It's just a place to start. We run them through a system like this and then also just the old school look estimate how long it will take X hourly rate = total. Compare the two and go from there.

For the bagged salt. Think about how many times those are handled. It all costs you money. You have to pick it up, unload and store it, reload and then load and spread it. Your time and fuel is worth something. Your space to store it even if it's your own garage is worth something.


----------



## halfkeck (Sep 9, 2015)

One thing I look at being a novice is different salt pricing on asphalt vs concrete. Looks to me I can use bulk on asphalt but worry about rock salt on newer concrete. Dentist I do just built a new lot all brand spanking new concrete. Anyone else look at such when pricing?


----------



## JustJeff (Sep 9, 2009)

jhall22guitar;2045945 said:


> I figure 1,000 to 1,500 because everything seems to spread heavy.


1,000-1,5000 lbs. per acre???


----------



## btlawncare (Oct 27, 2015)

ryde307;2053257 said:


> It's just a place to start.
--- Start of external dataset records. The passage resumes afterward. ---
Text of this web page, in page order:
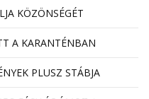
KÖZÖNSÉGÉT
A KARANTÉNBAN
PLUSZ STÁBJA
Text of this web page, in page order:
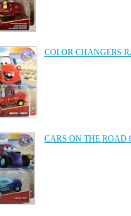
COLOR CHANGERS
CARS ON THE ROAD
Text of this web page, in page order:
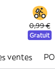
0,99 €
Gratuit
ventes
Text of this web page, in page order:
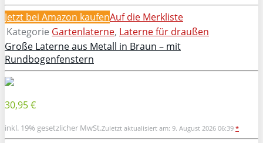
Jetzt bei Amazon kaufenAuf die Merkliste
Kategorie Gartenlaterne, Laterne für draußen
Große Laterne aus Metall in Braun – mit
Rundbogenfenstern
30,95 €
inkl. 19% gesetzlicher MwSt.Zuletzt aktualisiert am: 9. August 2026 06:39 *
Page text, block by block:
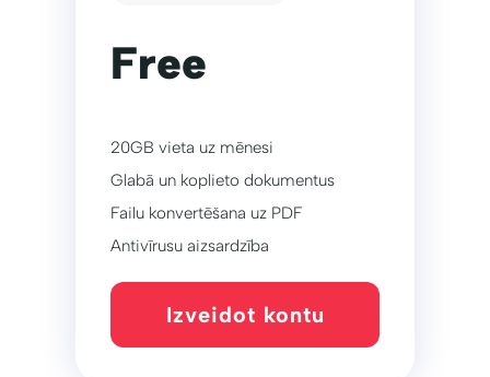
Free
20GB vieta uz mēnesi
Glabā un koplieto dokumentus
Failu konvertēšana uz PDF
Antivīrusu aizsardzība
Izveidot kontu
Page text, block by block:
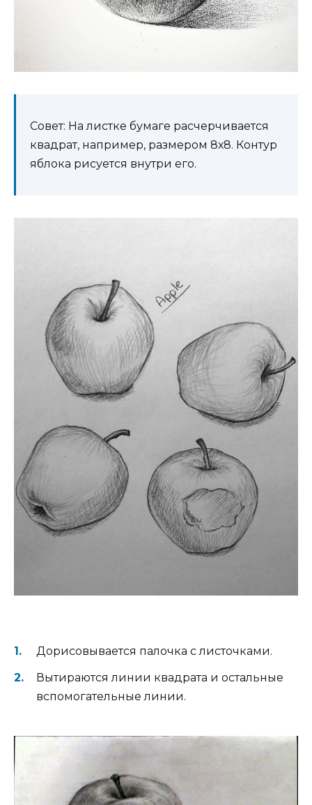
Совет: На листке бумаге расчерчивается
квадрат, например, размером 8х8. Контур
яблока рисуется внутри его.
Дорисовывается палочка с листочками.
Вытираются линии квадрата и остальные
вспомогательные линии.
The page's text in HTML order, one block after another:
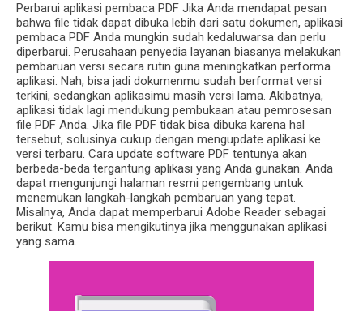
Perbarui aplikasi pembaca PDF Jika Anda mendapat pesan
bahwa file tidak dapat dibuka lebih dari satu dokumen, aplikasi
pembaca PDF Anda mungkin sudah kedaluwarsa dan perlu
diperbarui. Perusahaan penyedia layanan biasanya melakukan
pembaruan versi secara rutin guna meningkatkan performa
aplikasi. Nah, bisa jadi dokumenmu sudah berformat versi
terkini, sedangkan aplikasimu masih versi lama. Akibatnya,
aplikasi tidak lagi mendukung pembukaan atau pemrosesan
file PDF Anda. Jika file PDF tidak bisa dibuka karena hal
tersebut, solusinya cukup dengan mengupdate aplikasi ke
versi terbaru. Cara update software PDF tentunya akan
berbeda-beda tergantung aplikasi yang Anda gunakan. Anda
dapat mengunjungi halaman resmi pengembang untuk
menemukan langkah-langkah pembaruan yang tepat.
Misalnya, Anda dapat memperbarui Adobe Reader sebagai
berikut. Kamu bisa mengikutinya jika menggunakan aplikasi
yang sama.
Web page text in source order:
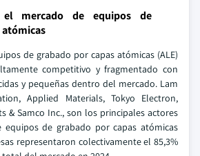
el mercado de equipos de
atómicas
de grabado por capas atómicas (ALE)
competitivo y fragmentado con
y pequeñas dentro del mercado. Lam
Applied Materials, Tokyo Electron,
& Samco Inc., son los principales actores
de grabado por capas atómicas
representaron colectivamente el 85,3%
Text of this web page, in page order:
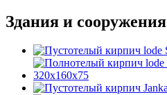
Здания и сооружения
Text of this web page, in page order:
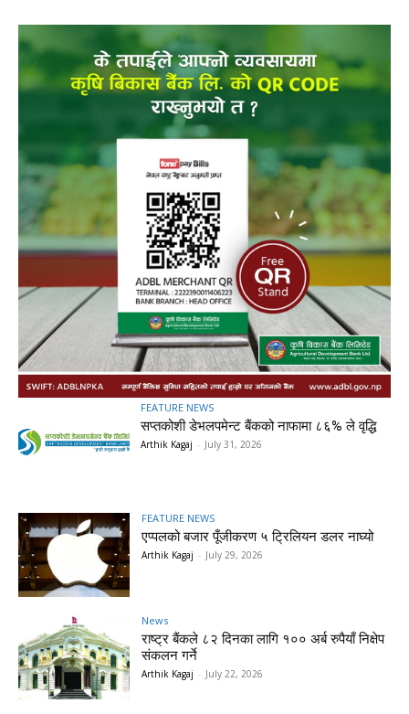
FEATURE NEWS
सप्तकोशी डेभलपमेन्ट बैंकको नाफामा ८६% ले वृद्धि
Arthik Kagaj - July 31, 2026
FEATURE NEWS
एप्पलको बजार पूँजीकरण ५ ट्रिलियन डलर नाघ्यो
Arthik Kagaj - July 29, 2026
News
राष्ट्र बैंकले ८२ दिनका लागि १०० अर्ब रुपैयाँ निक्षेप
संकलन गर्ने
Arthik Kagaj - July 22, 2026

We run them through a system like this and then also just the old school look estimate how long it will take X hourly rate = total. Compare the two and go from there.
> 
> For the bagged salt. Think about how many times those are handled. It all costs you money. You have to pick it up, unload and store it, reload and then load and spread it. Your time and fuel is worth something. Your space to store it even if it's your own garage is worth something.
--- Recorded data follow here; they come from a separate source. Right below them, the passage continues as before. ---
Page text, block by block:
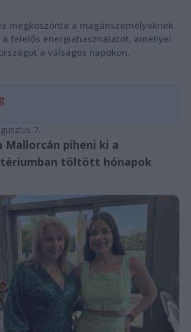
megköszönte a magánszemélyeknek
felelős energiahasználatot, amellyel
a válságos napokon.
7.
Mallorcán piheni ki a
töltött hónapok
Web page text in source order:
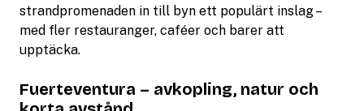
strandpromenaden in till byn ett populärt inslag –
med fler restauranger, caféer och barer att
upptäcka.
Fuerteventura – avkopling, natur och
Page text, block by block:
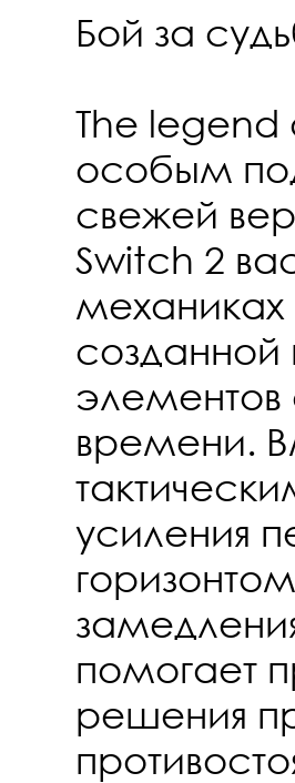
Бой за
The legend
особым
свежей
Switch 2
механиках
созданной
элементов
времени.
усиления
помогает
решения
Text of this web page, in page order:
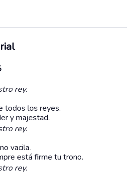
rey.
todos los reyes.
y majestad.
rey.
vacila.
está firme tu trono.
rey.
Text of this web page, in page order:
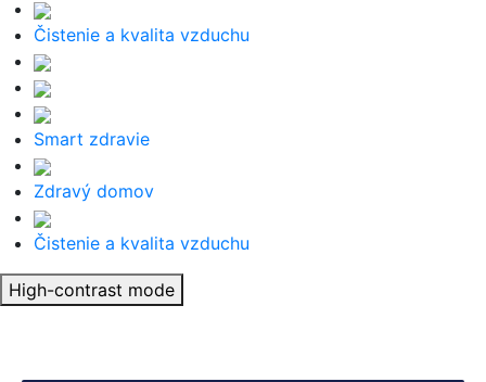
Čistenie a kvalita vzduchu
Smart zdravie
Zdravý domov
Čistenie a kvalita vzduchu
High-contrast mode

I would love to use bulk salt. That's $90 a ton compared to the 49 bags to a pallet at $6. per bag. I have the SnowEx 575x and they recommend the bags. I don't know if the bulk would work. I heard it has more dust content in the bulk so my thinking is it would chunk up quicker? I'd rather buy bulk and put it in 5 gallon buckets.


----------



## btlawncare (Oct 27, 2015)

Harleyjeff;2053350 said:


> 1,000-1,5000 lbs. per acre???


He was answering my question to how far a 50lb bag would go. 1000 to 1500 square feet.


----------



## JustJeff (Sep 9, 2009)

btlawncare;2053541 said:


> He was answering my question to how far a 50lb bag would go. 1000 to 1500 square feet.
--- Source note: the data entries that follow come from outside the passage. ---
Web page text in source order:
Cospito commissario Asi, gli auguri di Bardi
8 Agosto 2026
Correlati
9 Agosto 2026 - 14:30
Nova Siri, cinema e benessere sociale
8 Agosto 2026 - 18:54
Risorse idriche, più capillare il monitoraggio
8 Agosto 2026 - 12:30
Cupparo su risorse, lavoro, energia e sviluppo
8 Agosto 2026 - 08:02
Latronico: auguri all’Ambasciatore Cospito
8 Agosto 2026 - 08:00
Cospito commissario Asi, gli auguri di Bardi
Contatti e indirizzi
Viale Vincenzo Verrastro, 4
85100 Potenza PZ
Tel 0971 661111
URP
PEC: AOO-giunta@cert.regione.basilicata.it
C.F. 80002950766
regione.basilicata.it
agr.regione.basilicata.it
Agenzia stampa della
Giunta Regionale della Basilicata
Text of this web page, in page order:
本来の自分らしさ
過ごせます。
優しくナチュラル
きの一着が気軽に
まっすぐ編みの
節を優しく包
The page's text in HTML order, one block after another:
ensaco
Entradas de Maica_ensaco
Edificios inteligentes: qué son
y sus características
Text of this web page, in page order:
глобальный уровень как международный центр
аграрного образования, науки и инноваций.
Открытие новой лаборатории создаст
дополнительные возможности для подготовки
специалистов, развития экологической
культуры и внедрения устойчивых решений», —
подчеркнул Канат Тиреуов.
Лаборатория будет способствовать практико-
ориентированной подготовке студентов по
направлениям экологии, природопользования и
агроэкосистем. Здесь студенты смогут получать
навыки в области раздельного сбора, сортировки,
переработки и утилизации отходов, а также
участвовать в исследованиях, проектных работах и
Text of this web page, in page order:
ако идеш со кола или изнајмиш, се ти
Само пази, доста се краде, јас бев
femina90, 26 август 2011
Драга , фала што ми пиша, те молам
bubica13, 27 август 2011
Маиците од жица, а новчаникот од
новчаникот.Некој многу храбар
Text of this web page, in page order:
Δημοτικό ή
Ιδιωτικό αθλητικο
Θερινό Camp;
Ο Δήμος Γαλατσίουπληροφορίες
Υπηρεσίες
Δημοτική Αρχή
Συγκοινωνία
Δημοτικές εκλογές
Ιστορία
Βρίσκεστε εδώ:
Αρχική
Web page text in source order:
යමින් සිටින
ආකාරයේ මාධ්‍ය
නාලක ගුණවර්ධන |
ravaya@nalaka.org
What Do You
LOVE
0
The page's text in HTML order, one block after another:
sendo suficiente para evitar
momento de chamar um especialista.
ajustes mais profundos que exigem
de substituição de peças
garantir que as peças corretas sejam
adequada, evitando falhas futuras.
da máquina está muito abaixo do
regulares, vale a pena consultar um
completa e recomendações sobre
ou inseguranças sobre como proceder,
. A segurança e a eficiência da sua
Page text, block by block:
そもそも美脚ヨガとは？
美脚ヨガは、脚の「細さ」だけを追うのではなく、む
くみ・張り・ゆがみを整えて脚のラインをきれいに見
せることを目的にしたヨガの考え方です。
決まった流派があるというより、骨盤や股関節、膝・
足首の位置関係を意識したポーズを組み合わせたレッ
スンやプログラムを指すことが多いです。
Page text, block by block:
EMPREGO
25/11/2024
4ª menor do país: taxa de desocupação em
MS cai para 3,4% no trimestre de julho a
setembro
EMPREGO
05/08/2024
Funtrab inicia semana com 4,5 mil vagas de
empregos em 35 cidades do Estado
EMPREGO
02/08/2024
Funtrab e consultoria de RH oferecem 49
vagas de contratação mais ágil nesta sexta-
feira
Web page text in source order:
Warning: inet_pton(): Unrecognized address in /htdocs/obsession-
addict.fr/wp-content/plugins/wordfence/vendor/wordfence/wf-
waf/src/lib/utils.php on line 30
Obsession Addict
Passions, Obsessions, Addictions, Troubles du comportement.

Okay, gotcha. I was misreading it thinking you were laying down that much salt per acre.


----------



## Wayne Volz (Mar 1, 2002)

*Bidding help*

We offer a Snow and ice management package that includes estimating time and material for different types of jobs. Everything is based on your equipment, your use rights, and your overhead. Check us out at www.profitsareus.com. You can also click on our sponsor link on this site. Put our 36 years of experience to work for you as a full-service lawn and landscaping company. Call me if you have any questions at 800-845-0499.


----------



## C & K SERVICES (Oct 18, 2015)

halfkeck;2053319 said:


> One thing I look at being a novice is different salt pricing on asphalt vs concrete. Looks to me I can use bulk on asphalt but worry about rock salt on newer concrete. Dentist I do just built a new lot all brand spanking new concrete. Anyone else look at such when pricing?


I bite the bullet and buy sure melt plus for all applications and charge $0.35/ lb and a per hour spread charge. Works out to $17 a bag of salt plus labor


----------